平成29年には2~3ヵ月毎に5回来院。頻尿、疲れやすさも改善された。

平成29年4回目の来院 9月14日
問診:右目だけ物が歪んで見える(2年くらい前から) 疲れやすい

所見:舌診 裂紋 青紫 左脈軟(血虚 津虚)手陰戊癸

漢方薬:血府逐瘀湯 升麻葛根湯 香豉 ササヘルス1日20cc
               70日分服用

5回目の来院 12月29日
問診:疲れやすいのはまし。就寝9時半。10月末に目の検査を受け、歪みが減っていた。改善されているので、眼科医は不思議がっていたが、手術はしなくてよくなった。文字が読みやすくなった。

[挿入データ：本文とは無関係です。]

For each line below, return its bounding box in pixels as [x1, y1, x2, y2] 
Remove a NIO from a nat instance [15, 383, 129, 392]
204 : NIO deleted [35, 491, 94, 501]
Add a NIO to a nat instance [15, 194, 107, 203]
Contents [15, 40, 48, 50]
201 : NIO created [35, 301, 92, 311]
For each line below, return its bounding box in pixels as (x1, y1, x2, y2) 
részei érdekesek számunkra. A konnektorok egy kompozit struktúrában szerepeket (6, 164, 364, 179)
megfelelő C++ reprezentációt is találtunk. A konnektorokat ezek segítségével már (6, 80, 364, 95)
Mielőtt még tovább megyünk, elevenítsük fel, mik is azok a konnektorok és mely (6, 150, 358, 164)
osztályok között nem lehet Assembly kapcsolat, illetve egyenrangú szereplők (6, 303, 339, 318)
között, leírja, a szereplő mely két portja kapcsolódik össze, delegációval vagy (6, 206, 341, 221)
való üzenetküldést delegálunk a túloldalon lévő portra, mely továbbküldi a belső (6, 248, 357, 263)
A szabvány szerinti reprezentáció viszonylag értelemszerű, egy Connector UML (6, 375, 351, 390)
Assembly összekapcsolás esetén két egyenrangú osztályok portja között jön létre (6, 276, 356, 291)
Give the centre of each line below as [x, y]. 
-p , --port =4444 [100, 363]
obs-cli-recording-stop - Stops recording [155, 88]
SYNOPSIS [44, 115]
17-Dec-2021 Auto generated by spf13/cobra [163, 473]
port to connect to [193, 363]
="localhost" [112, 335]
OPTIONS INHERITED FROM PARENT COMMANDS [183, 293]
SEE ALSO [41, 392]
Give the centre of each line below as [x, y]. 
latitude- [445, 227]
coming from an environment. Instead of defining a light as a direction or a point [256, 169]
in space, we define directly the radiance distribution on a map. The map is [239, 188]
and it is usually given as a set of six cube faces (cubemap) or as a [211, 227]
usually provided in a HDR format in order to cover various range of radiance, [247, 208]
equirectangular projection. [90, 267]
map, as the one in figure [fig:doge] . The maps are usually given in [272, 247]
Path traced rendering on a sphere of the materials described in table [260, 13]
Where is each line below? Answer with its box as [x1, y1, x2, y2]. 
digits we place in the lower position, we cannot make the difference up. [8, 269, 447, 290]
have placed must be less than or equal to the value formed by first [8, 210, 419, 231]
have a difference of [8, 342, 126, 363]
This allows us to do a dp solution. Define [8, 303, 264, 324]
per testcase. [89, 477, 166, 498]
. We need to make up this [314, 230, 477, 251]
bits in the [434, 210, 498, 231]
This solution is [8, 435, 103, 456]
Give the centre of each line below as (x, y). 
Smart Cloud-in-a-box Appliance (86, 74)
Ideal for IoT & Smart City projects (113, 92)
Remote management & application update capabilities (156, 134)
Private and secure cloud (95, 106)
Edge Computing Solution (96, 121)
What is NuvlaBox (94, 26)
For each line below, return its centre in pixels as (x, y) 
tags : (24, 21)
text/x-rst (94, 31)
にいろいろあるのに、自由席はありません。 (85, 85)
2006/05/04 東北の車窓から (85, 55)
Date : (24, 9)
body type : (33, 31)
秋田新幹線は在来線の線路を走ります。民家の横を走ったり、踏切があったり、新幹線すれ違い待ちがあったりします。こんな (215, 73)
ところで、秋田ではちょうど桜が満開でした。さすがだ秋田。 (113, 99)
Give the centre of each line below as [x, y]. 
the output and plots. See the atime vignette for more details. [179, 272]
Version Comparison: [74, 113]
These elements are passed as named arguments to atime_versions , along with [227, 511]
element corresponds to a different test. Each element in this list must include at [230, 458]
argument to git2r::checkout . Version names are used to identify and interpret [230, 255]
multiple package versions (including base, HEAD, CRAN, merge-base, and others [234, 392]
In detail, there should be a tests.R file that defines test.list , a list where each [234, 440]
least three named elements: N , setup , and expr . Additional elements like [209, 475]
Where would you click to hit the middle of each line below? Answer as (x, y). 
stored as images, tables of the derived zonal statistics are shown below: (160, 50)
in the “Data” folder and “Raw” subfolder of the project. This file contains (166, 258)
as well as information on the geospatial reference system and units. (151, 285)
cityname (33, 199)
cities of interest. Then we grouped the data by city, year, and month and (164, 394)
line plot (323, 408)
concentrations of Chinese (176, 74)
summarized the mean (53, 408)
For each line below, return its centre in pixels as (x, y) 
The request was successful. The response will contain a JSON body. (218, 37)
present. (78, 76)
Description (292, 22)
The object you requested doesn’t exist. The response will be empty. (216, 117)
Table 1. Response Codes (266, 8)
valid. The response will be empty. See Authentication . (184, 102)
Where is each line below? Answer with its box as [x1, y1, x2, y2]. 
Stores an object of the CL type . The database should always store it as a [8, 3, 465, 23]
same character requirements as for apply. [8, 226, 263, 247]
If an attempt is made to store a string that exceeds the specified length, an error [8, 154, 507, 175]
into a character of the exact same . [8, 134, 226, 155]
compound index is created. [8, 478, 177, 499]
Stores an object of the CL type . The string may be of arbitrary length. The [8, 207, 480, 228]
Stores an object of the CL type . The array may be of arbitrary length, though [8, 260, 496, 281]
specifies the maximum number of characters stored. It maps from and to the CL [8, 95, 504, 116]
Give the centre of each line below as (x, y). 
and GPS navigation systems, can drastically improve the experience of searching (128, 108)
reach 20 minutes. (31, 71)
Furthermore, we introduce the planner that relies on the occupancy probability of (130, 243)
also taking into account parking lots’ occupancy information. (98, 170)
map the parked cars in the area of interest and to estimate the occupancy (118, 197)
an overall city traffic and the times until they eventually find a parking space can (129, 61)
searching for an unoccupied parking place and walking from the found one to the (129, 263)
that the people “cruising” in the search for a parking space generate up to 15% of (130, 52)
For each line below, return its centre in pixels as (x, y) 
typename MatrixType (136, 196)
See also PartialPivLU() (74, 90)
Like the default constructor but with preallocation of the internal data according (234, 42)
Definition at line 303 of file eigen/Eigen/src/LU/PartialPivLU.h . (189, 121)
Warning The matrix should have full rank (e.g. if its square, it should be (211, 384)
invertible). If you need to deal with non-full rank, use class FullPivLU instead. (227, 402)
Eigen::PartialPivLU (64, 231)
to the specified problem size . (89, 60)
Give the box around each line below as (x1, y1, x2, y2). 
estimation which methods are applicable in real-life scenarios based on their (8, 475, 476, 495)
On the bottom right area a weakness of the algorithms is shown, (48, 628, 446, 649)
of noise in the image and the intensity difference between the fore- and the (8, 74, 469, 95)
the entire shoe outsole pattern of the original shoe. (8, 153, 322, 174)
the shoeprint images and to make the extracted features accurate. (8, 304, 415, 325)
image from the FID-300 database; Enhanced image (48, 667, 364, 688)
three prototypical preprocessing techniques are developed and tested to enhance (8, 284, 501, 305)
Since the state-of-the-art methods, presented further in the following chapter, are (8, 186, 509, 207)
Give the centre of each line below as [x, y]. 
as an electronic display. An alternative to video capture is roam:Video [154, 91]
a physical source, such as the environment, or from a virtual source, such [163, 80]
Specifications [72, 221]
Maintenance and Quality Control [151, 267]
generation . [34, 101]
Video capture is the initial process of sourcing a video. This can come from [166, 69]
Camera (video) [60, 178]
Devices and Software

考察:加齢により網膜の中心部である黄斑に傷害が生じ、見えにくくなる病気は加齢黄斑変性症が有名ですが、人口の高齢化と食生活の欧米化により、近年著しく増加し。失明原因の第4位となっています。
この方の場合は、加齢により収縮する硝子体に網膜が引っ張られ、物が歪んで見えていましたが、進行すると網膜剥離を起こして失明に至ることもあり、手術での治療が必要とされています。漢方では、目は頭にあり、頭すなわち脳の疾患は腸の薬を使えと昔から言われています。漢方薬は腸を動かし、頭の血流を良くする漢方薬です。正常な赤血球は自由に形を変え、自分より細い毛細血管を流れることができますが、食事や生活習慣の影響で赤血球変形能は低下します。
ササヘルスは、赤血球変形能を改善し、毛細血管を通る血液の流動性を30%向上させることが、人間で確認されています。失われた毛細血管の壁細胞を集めて毛細血管を再生することが期待されます。(血流UPで毛細血管結果が再生するのは実証済み)
漢方薬、ササヘルスの効果とともに、この方の生活習慣と食事の改善(夜9時台就寝。悪玉菌を増やし動脈硬化の原因となる肉食、乳製品、冷たい物、砂糖をやめて野菜、大豆、魚中心の和食。)が大きく細胞の再生に寄与したことは否めないでしょう。